Our hypothetical service revenue model, per day, might look something like (at, say, three pennies per request from Alexa or chatbot service for context help):
Revenue per day (.03 x 12.5 M)= $375,000
Or, per year, $136,875,000
And this is just to establish a possible revenue stream for providing the ecosystem solution to ask, “does an NLP ecosystem generalization solution seem reasonable?”
For 100 million + Alexa devices, let’s say only 1/100 of those customer interactions exceeded the Alexa training set or 1 million not-so-good customer experiences, let’s say per day, assuming all those Alexa devices are being used at some point across the day. In those cases, if the Alexa service had an API it could access which would provide an improved context value for the conversation with which it could then provide an improved response, it would cost the Alexa service three cents to provide that improved customer experience, and then add that response to its library. A three-cent re-usable solution sounds like a good investment for the Alexa team. Not to worry, there are plenty of other unanticipated human utterances not in Alexa’s library right around the corner. And that’s the wonderful thing about this model, the human thought process is constantly generating new ways of saying something.
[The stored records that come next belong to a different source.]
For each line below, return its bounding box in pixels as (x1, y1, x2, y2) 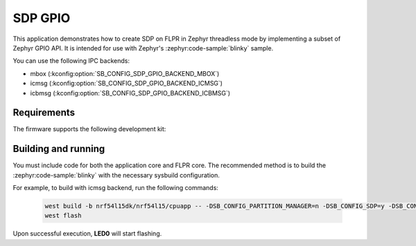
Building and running (12, 143, 105, 155)
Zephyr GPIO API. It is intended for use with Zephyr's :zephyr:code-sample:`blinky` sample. (12, 44, 274, 52)
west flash (44, 211, 82, 220)
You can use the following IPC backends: (12, 57, 130, 65)
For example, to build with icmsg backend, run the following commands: (12, 184, 218, 192)
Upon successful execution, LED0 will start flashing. (12, 229, 162, 238)
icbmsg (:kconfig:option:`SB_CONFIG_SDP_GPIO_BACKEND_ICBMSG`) (30, 88, 231, 97)
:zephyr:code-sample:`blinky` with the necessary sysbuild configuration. (12, 171, 220, 179)
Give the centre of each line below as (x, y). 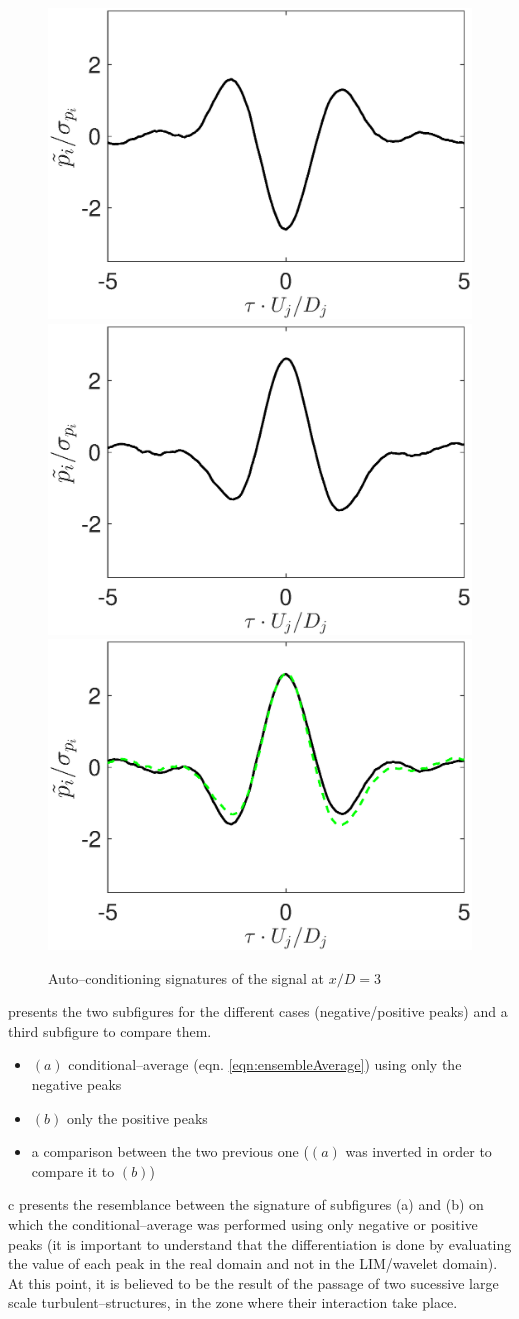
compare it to (73, 1170)
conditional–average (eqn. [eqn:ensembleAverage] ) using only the (265, 1064)
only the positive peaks (137, 1117)
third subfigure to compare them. (110, 1030)
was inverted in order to (418, 1151)
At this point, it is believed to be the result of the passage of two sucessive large (253, 1282)
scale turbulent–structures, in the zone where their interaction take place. (233, 1302)
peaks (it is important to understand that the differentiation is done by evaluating (260, 1243)
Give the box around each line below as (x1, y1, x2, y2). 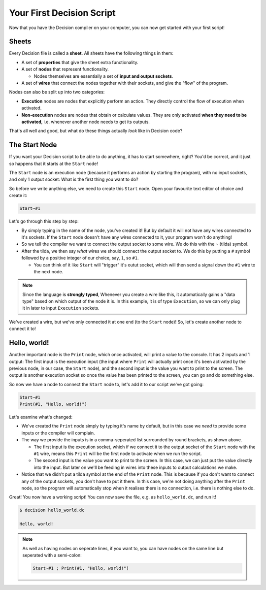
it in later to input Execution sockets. (22, 305, 100, 311)
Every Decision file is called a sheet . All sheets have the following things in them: (9, 50, 173, 56)
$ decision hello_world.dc (19, 507, 85, 513)
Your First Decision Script (9, 7, 116, 18)
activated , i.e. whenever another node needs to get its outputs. (21, 119, 150, 125)
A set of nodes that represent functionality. (21, 66, 109, 72)
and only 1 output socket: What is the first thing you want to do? (9, 176, 138, 182)
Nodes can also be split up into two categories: (9, 89, 105, 95)
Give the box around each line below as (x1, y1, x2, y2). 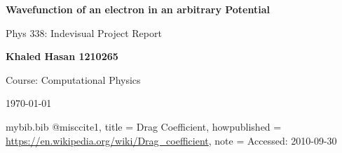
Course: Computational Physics (6, 72, 141, 87)
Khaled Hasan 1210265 (6, 49, 118, 64)
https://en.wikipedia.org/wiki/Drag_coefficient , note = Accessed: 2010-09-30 (6, 133, 337, 147)
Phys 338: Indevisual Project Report (6, 25, 162, 40)
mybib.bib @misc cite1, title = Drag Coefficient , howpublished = (6, 119, 282, 133)
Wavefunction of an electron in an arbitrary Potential (6, 2, 270, 16)
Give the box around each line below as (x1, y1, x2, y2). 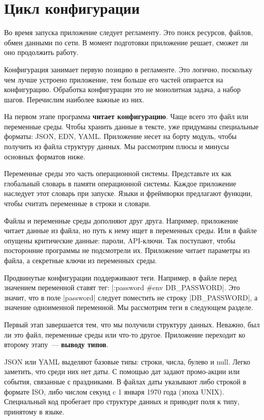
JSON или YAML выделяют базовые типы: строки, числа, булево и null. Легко (4, 356, 250, 367)
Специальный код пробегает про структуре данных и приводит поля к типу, (4, 396, 240, 407)
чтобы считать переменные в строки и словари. (4, 198, 151, 209)
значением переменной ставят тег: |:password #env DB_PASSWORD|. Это (4, 282, 240, 293)
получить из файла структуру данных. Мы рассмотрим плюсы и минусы (4, 141, 229, 152)
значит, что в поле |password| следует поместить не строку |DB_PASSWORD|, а (4, 292, 258, 302)
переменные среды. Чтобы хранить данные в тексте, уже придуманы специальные (4, 121, 259, 131)
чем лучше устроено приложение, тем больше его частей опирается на (4, 74, 223, 85)
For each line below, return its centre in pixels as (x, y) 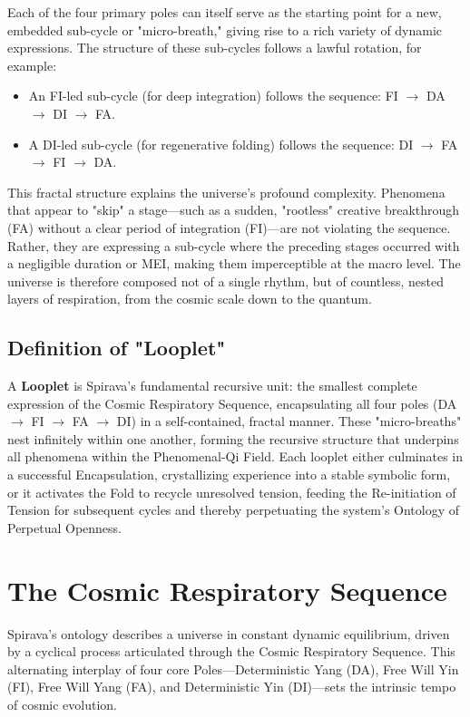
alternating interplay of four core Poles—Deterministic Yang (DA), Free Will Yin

Consider one final thought. As we progress down this AI path with improving AI architectures, increasingly powerful processing capabilities (witness qubit processing), neuroscience advancements, and increasing business consumption of AI-based services and solutions, there seems to be an agreed to inevitability of these trend toward an artificial general intelligence, or AGI, at some point in the distant future. If you agree with the trends and agree with some type of AGI inevitability, then the resulting AGI will continue to grow, becoming an artificial superintelligence or ASI. The thought to consider is that as this current trend continues from AI toward AGI, a human-centric path where AI solutions integrate the human component, like the generalization solution outlined here, is preferable to one entirely replacing humans.